The first line of the entries and each line after it, through the one that contains "intentionally used violence", are to be duplicated exactly; no picture belongs in the copy.

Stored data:

========

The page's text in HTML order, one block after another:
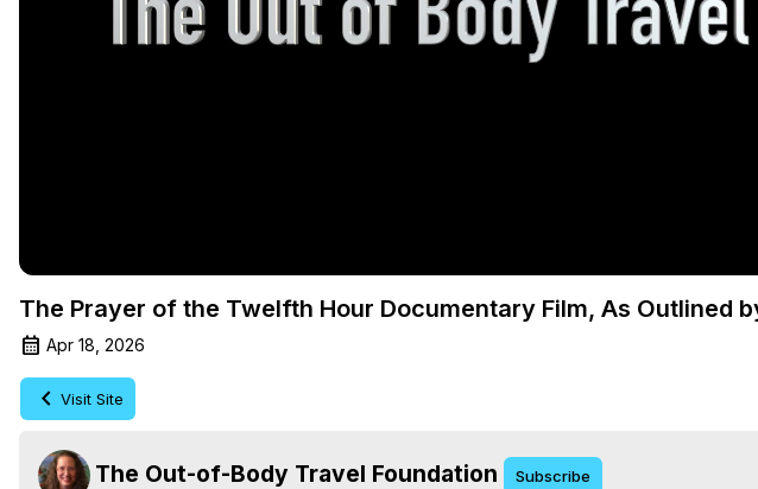
Video
The Prayer of the Twelfth Hour Documentary Film, As Outlined
Apr 18, 2026
Visit Site
The Out-of-Body Travel Foundation Subscribe
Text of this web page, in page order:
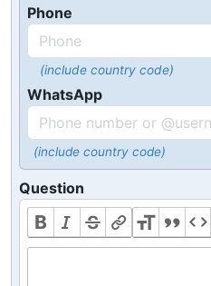
Phone
(include country code)
WhatsApp
(include country code)
Question
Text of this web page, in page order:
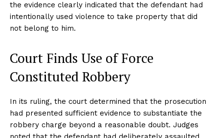
the evidence clearly indicated that the defendant had
intentionally used violence to take property that did
not belong to him.
Court Finds Use of Force
Constituted Robbery
In its ruling, the court determined that the prosecution
had presented sufficient evidence to substantiate the
robbery charge beyond a reasonable doubt. Judges
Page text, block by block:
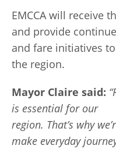
EMCCA will receive
and provide
and fare initiatives
the region.
Mayor Claire said:
is essential for our
region. That’s why
make everyday
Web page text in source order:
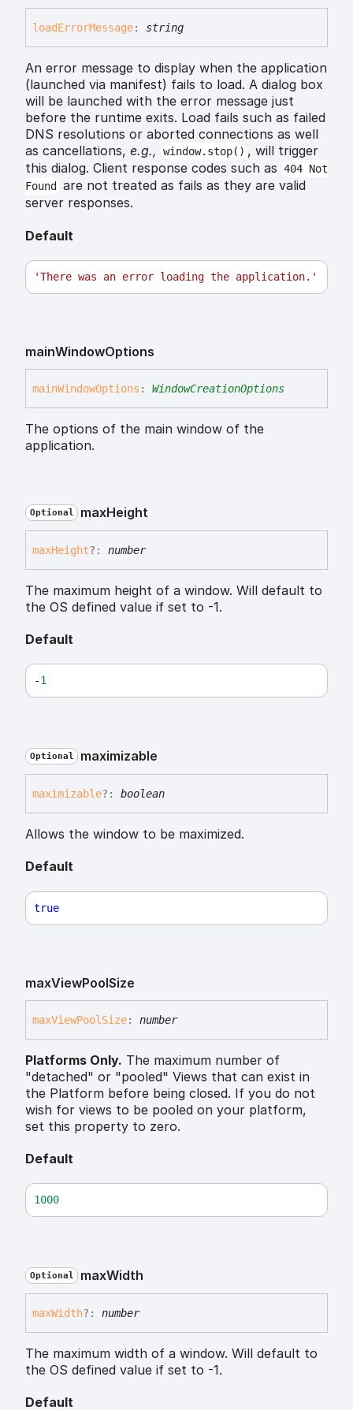
loadErrorMessage: string
An error message to display when the application
(launched via manifest) fails to load. A dialog box
will be launched with the error message just
before the runtime exits. Load fails such as failed
DNS resolutions or aborted connections as well
as cancellations, e.g., window.stop() , will trigger
this dialog. Client response codes such as 404 Not
Found
are not treated as fails as they are valid
server responses.
Default
'There was an error loading the application.'
mainWindowOptions
mainWindowOptions : WindowCreationOptions
The options of the main window of the
application.
Optional maxHeight
maxHeight?: number
The maximum height of a window. Will default to
the OS defined value if set to -1.
Default
-1
Optional maximizable
maximizable?: boolean
Allows the window to be maximized.
Default
true
maxViewPoolSize
maxViewPool Size: number
Platforms Only. The maximum number of
"detached" or "pooled" Views that can exist in
the Platform before being closed. If you do not
wish for views to be pooled on your platform,
set this property to zero.
Default
1000
Optional maxWidth
maxWidth?: number
The maximum width of a window. Will default to
the OS defined value if set to -1.
Default
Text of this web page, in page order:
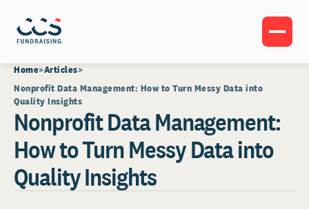
Home Articles
Nonprofit Data Management: How to Turn Messy Data into
Quality Insights
Nonprofit Data Management:
How to Turn Messy Data into
Quality Insights
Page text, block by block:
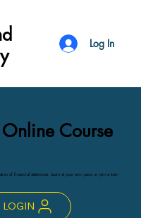
Log In
Course
of financial statements. Learn at your own pace or join a tutor-
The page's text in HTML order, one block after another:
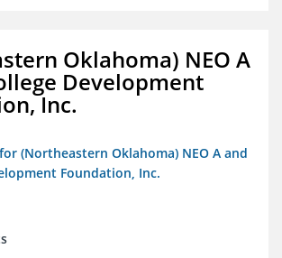
Oklahoma) NEO A
Development
Inc.
(Northeastern Oklahoma) NEO A and
Foundation, Inc.
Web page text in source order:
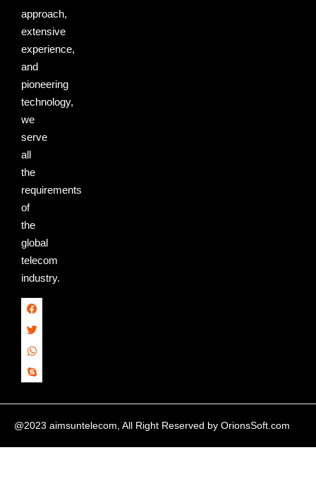
approach,
extensive
experience,
and
pioneering
technology,
we
serve
all
the
requirements
of
the
global
telecom
industry.
@2023 aimsuntelecom, All Right Reserved by OrionsSoft.com
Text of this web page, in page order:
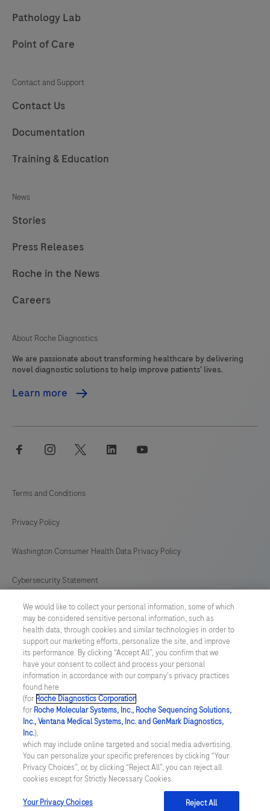
Pathology Lab
Point of Care
Contact and Support
Contact Us
Documentation
Training & Education
News
Stories
Press Releases
Roche in the News
Careers
About Roche Diagnostics
We are passionate about transforming healthcare by delivering
novel diagnostic solutions to help improve patients’ lives.
Learn more
facebook instagram twitter linkedin
Terms and Conditions
Privacy Policy
Washington Consumer Health Data Privacy Policy
Cybersecurity Statement
Your Privacy Choices
Contact Us
UNITED STATES / English
© 2026 Roche Diagnostics, North America
Last updated: 07.08.2026
This website contains information on products that are targeted to
a wide range of audiences and could contain product details or
information otherwise not accessible or valid in your country.
Please be aware that we do not take any responsibility for you
accessing such information that may not comply with any legal
process, regulation, registration or usage in the country of your
We would like to collect your personal information, some of which
may be considered sensitive personal information, such as
health data, through cookies and similar technologies in order to
support our marketing efforts, personalize the site, and improve
its performance. By clicking “Accept All”, you confirm that we
have your consent to collect and process your personal
information in accordance with our company's privacy practices
found here
(for Roche Diagnostics Corporation.
for Roche Molecular Systems, Inc., Roche Sequencing Solutions,
Inc., Ventana Medical Systems, Inc. and GenMark Diagnostics,
Inc.),
which may include online targeted and social media advertising.
You can personalize your specific preferences by clicking “Your
Privacy Choices”, or, by clicking “Reject All”, you can reject all
cookies except for Strictly Necessary Cookies.
Your Privacy Choices Reject All
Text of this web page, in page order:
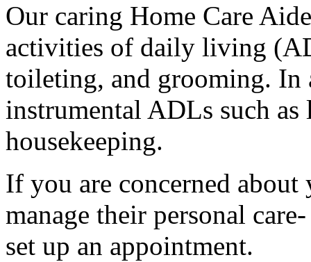
Our caring Home Care
activities of daily living
toileting, and grooming.
instrumental ADLs such
housekeeping.
If you are concerned
manage their personal
set up an appointment.
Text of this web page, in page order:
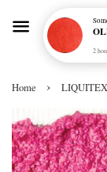
Home ›
2
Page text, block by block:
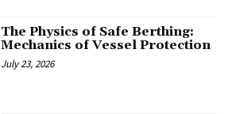
The Physics of Safe Berthing:
Mechanics of Vessel Protection
July 23, 2026
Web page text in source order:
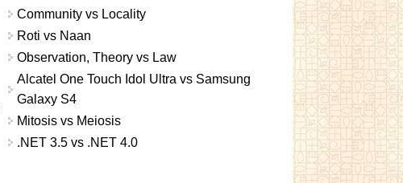
Community vs Locality
Roti vs Naan
Observation, Theory vs Law
Alcatel One Touch Idol Ultra vs Samsung
Galaxy S4
Mitosis vs Meiosis
.NET 3.5 vs .NET 4.0
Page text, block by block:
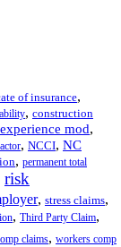
of insurance,
, construction
experience mod,
, NCCI, NC
, permanent total
risk
, stress claims,
, Third Party Claim,
claims, workers comp
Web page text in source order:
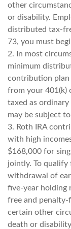
other
or disability.
distributed tax-
73, you must
2. In most
minimum
contribution
from your 401(k)
taxed as
may be subject
3. Roth IRA
with high
$168,000 for
jointly. To
withdrawal of
five-year holding
free and penalty-
certain other
death or
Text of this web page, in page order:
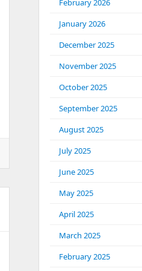
February 2026
January 2026
December 2025
November 2025
October 2025
September 2025
August 2025
July 2025
June 2025
May 2025
April 2025
March 2025
February 2025
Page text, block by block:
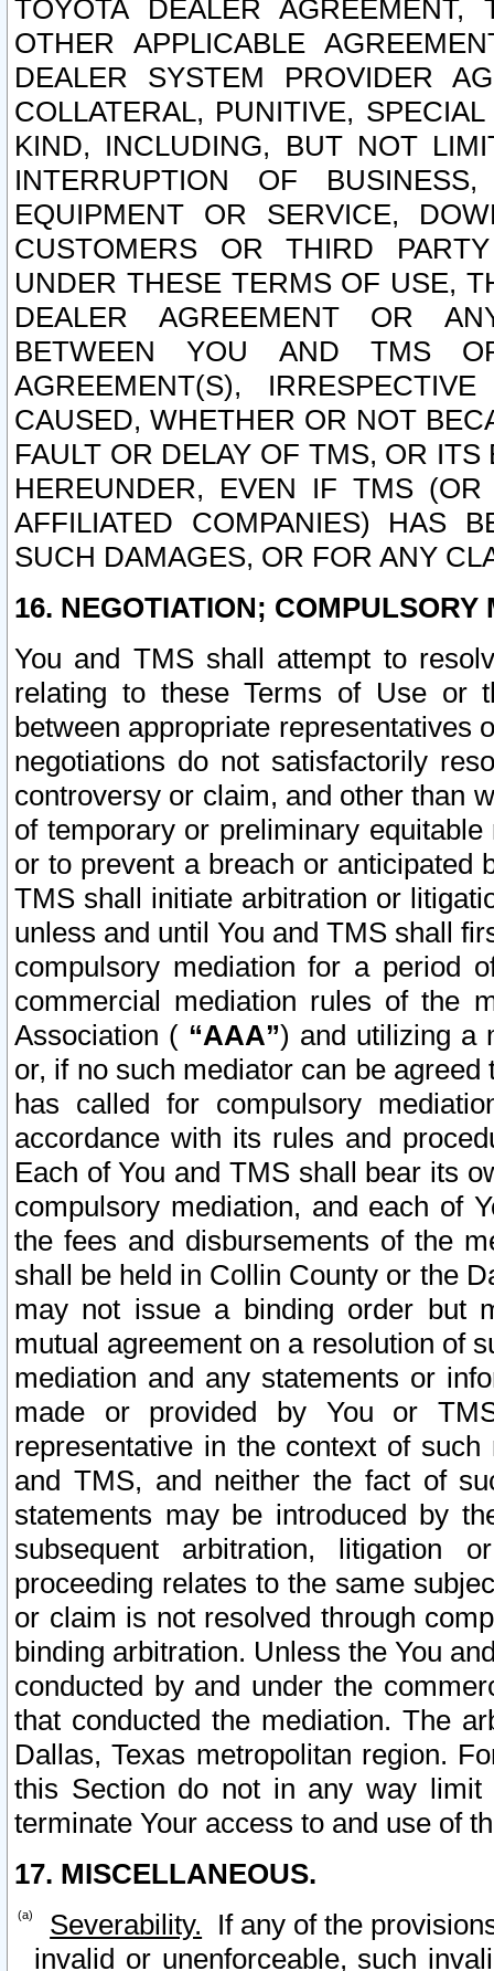
TOYOTA DEALER
OTHER APPLICABLE
DEALER SYSTEM PROVIDER
COLLATERAL, PUNITIVE,
KIND, INCLUDING, BUT NOT
INTERRUPTION OF
EQUIPMENT OR SERVICE,
CUSTOMERS OR THIRD
UNDER THESE TERMS OF USE,
DEALER AGREEMENT OR
BETWEEN YOU AND TMS
AGREEMENT(S),
CAUSED, WHETHER OR NOT
FAULT OR DELAY OF TMS, OR
HEREUNDER, EVEN IF TMS
AFFILIATED COMPANIES) HAS
SUCH DAMAGES, OR FOR ANY
16. NEGOTIATION; COMPULSORY
You and TMS shall attempt to
relating to these Terms of Use or
between appropriate representatives
negotiations do not satisfactorily
controversy or claim, and other than
of temporary or preliminary
or to prevent a breach or anticipated
TMS shall initiate arbitration or
unless and until You and TMS shall
compulsory mediation for a period
commercial mediation rules of the
Association ( “AAA”) and utilizing a
or, if no such mediator can be
has called for compulsory
accordance with its rules and
Each of You and TMS shall bear its
compulsory mediation, and each of
the fees and disbursements of the
shall be held in Collin County or the
may not issue a binding order but
mutual agreement on a resolution of
mediation and any statements or
made or provided by You or
representative in the context of
and TMS, and neither the fact of
statements may be introduced by
subsequent arbitration, litigation
proceeding relates to the same
or claim is not resolved through
binding arbitration. Unless the You
conducted by and under the
that conducted the mediation. The
Dallas, Texas metropolitan region.
this Section do not in any way
terminate Your access to and use of
17. MISCELLANEOUS.
Severability. If any of the
invalid or unenforceable, such
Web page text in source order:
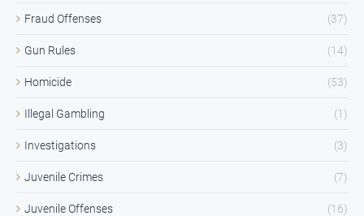
Fraud Offenses (37)
Gun Rules (14)
Homicide (53)
Illegal Gambling (1)
Investigations (3)
Juvenile Crimes (7)
Juvenile Offenses (16)

========

Result =
The page's text in HTML order, one block after another:
Video
The Prayer of the Twelfth Hour Documentary Film, As Outlined
Apr 18, 2026
Visit Site
The Out-of-Body Travel Foundation Subscribe
Text of this web page, in page order:
Phone
(include country code)
WhatsApp
(include country code)
Question
Text of this web page, in page order:
the evidence clearly indicated that the defendant had
intentionally used violence to take property that did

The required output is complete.